**** DATA FOR THE TASK

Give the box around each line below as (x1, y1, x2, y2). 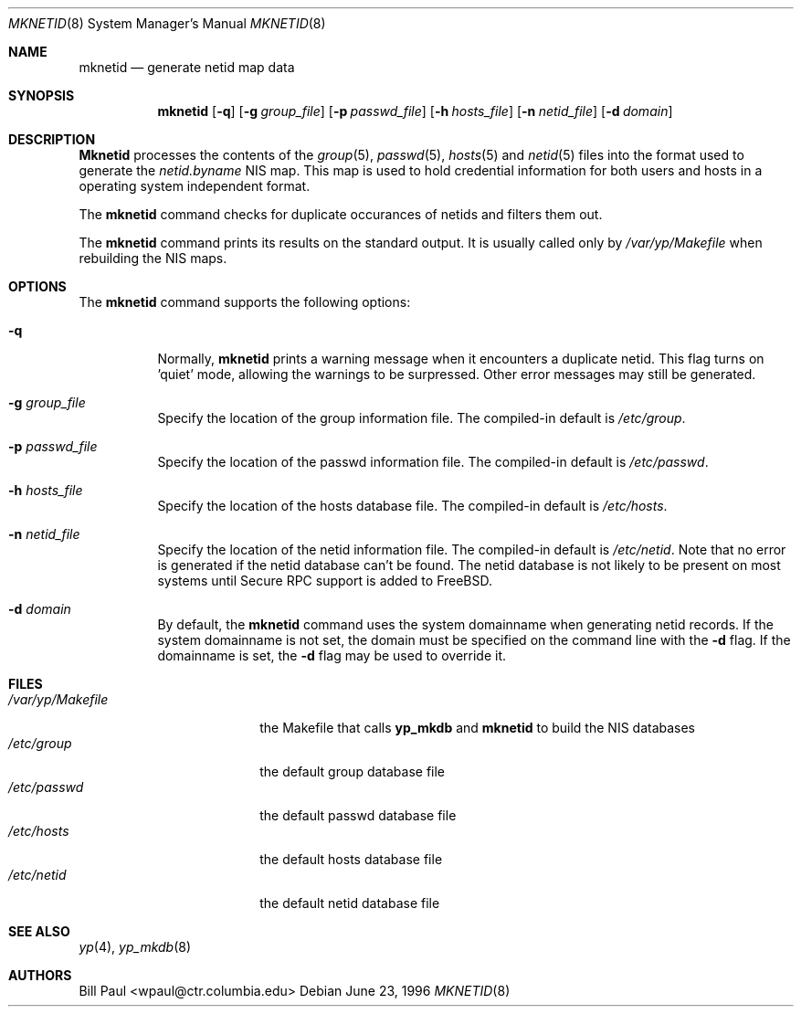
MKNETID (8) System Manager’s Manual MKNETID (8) (8, 16, 326, 31)
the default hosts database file (259, 851, 443, 867)
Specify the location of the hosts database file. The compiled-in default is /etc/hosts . (157, 498, 668, 513)
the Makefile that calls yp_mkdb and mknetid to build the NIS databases (259, 720, 696, 735)
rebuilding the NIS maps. (79, 250, 227, 266)
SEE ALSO (8, 924, 70, 939)
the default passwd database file (259, 808, 457, 823)
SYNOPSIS (8, 88, 75, 103)
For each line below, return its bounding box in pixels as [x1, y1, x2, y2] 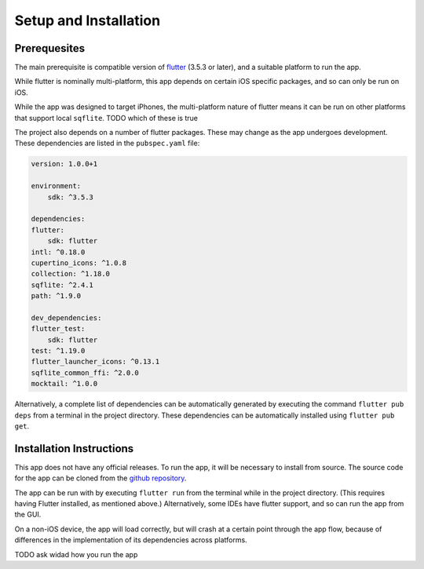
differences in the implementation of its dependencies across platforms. [14, 535, 247, 545]
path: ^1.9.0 [31, 291, 82, 301]
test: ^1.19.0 [31, 346, 86, 356]
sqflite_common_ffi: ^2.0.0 [31, 368, 139, 377]
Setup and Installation [14, 12, 161, 29]
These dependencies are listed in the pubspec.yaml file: [14, 138, 200, 148]
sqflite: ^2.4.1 [31, 280, 94, 290]
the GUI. [14, 510, 42, 520]
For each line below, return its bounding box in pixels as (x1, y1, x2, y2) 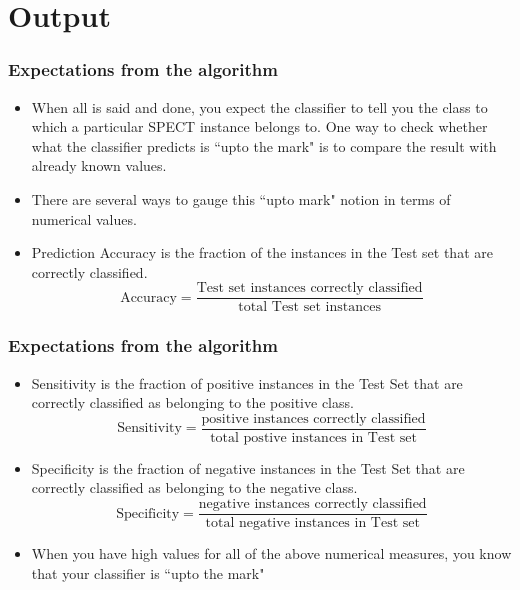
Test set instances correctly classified (196, 281, 423, 296)
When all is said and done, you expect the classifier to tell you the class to (31, 96, 488, 117)
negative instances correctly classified (198, 497, 427, 512)
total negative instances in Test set (205, 516, 420, 531)
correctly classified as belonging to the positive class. (31, 392, 354, 413)
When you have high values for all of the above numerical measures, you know (31, 543, 512, 564)
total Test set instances (238, 300, 381, 315)
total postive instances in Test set (210, 430, 417, 445)
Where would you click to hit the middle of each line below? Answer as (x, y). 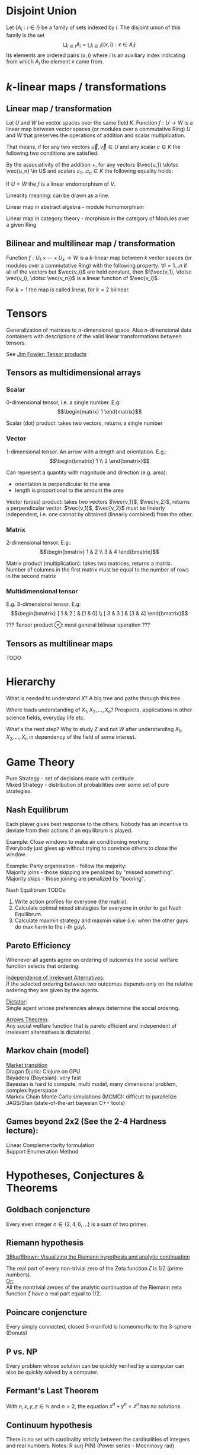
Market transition (27, 1065)
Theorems (32, 1188)
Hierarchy (31, 682)
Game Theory (41, 762)
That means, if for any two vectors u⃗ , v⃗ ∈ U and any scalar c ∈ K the (93, 147)
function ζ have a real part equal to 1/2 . (54, 1294)
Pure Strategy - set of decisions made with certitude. (71, 779)
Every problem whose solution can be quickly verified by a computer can (95, 1366)
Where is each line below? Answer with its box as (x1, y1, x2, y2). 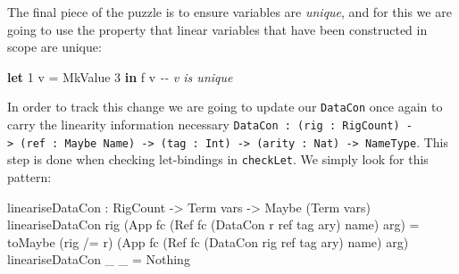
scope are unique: (7, 37, 102, 56)
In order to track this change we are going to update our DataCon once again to (7, 97, 443, 116)
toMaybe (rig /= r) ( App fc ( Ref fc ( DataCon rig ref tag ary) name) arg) (7, 232, 409, 251)
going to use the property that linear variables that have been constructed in (7, 20, 428, 38)
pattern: (7, 168, 52, 186)
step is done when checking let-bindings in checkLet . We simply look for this (7, 150, 429, 169)
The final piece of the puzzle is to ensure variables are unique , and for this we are (7, 3, 452, 21)
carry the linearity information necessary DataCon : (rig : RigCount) (7, 115, 400, 134)
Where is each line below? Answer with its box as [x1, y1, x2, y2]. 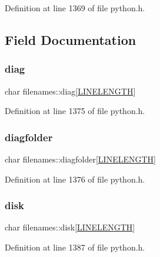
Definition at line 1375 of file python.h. [5, 105, 145, 117]
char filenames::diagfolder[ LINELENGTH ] [5, 153, 156, 165]
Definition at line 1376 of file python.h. [5, 173, 145, 185]
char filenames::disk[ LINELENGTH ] [5, 221, 135, 233]
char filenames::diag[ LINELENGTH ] [5, 84, 136, 97]
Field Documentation [5, 30, 136, 48]
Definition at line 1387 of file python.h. [5, 241, 145, 253]
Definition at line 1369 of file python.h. [5, 2, 145, 14]
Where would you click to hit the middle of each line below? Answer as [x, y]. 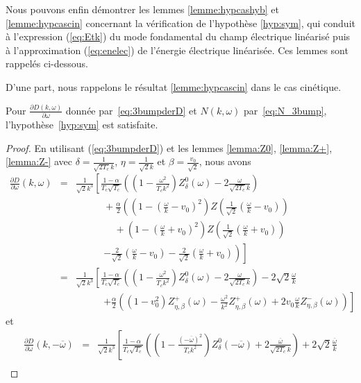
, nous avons [225, 161]
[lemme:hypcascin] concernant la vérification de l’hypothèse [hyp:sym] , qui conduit [180, 23]
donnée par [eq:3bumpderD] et [131, 110]
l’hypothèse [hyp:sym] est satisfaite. [82, 125]
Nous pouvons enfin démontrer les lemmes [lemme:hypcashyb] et [143, 9]
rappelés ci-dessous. [47, 63]
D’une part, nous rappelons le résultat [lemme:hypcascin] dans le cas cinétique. [174, 86]
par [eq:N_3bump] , [285, 110]

********

• EXERCISE INSTRUCTIONS:
Only one thing is wanted here, an exact copy of the lines from the first line above through the line containing "toMaybe (rig /= r)", minus any picture.

• OUTPUT OF THE TASK:
Give the box around each line below as (x1, y1, x2, y2). 
MKNETID (8) System Manager’s Manual MKNETID (8) (8, 16, 326, 31)
the default hosts database file (259, 851, 443, 867)
Specify the location of the hosts database file. The compiled-in default is /etc/hosts . (157, 498, 668, 513)
the Makefile that calls yp_mkdb and mknetid to build the NIS databases (259, 720, 696, 735)
rebuilding the NIS maps. (79, 250, 227, 266)
SEE ALSO (8, 924, 70, 939)
the default passwd database file (259, 808, 457, 823)
SYNOPSIS (8, 88, 75, 103)
For each line below, return its bounding box in pixels as [x1, y1, x2, y2] 
differences in the implementation of its dependencies across platforms. [14, 535, 247, 545]
path: ^1.9.0 [31, 291, 82, 301]
test: ^1.19.0 [31, 346, 86, 356]
sqflite_common_ffi: ^2.0.0 [31, 368, 139, 377]
Setup and Installation [14, 12, 161, 29]
These dependencies are listed in the pubspec.yaml file: [14, 138, 200, 148]
sqflite: ^2.4.1 [31, 280, 94, 290]
the GUI. [14, 510, 42, 520]
For each line below, return its bounding box in pixels as (x1, y1, x2, y2) 
Test set instances correctly classified (196, 281, 423, 296)
When all is said and done, you expect the classifier to tell you the class to (31, 96, 488, 117)
negative instances correctly classified (198, 497, 427, 512)
total negative instances in Test set (205, 516, 420, 531)
correctly classified as belonging to the positive class. (31, 392, 354, 413)
When you have high values for all of the above numerical measures, you know (31, 543, 512, 564)
total Test set instances (238, 300, 381, 315)
total postive instances in Test set (210, 430, 417, 445)
Where would you click to hit the middle of each line below? Answer as (x, y). 
Market transition (27, 1065)
Theorems (32, 1188)
Hierarchy (31, 682)
Game Theory (41, 762)
That means, if for any two vectors u⃗ , v⃗ ∈ U and any scalar c ∈ K the (93, 147)
function ζ have a real part equal to 1/2 . (54, 1294)
Pure Strategy - set of decisions made with certitude. (71, 779)
Every problem whose solution can be quickly verified by a computer can (95, 1366)
Where is each line below? Answer with its box as (x1, y1, x2, y2). 
scope are unique: (7, 37, 102, 56)
In order to track this change we are going to update our DataCon once again to (7, 97, 443, 116)
toMaybe (rig /= r) ( App fc ( Ref fc ( DataCon rig ref tag ary) name) arg) (7, 232, 409, 251)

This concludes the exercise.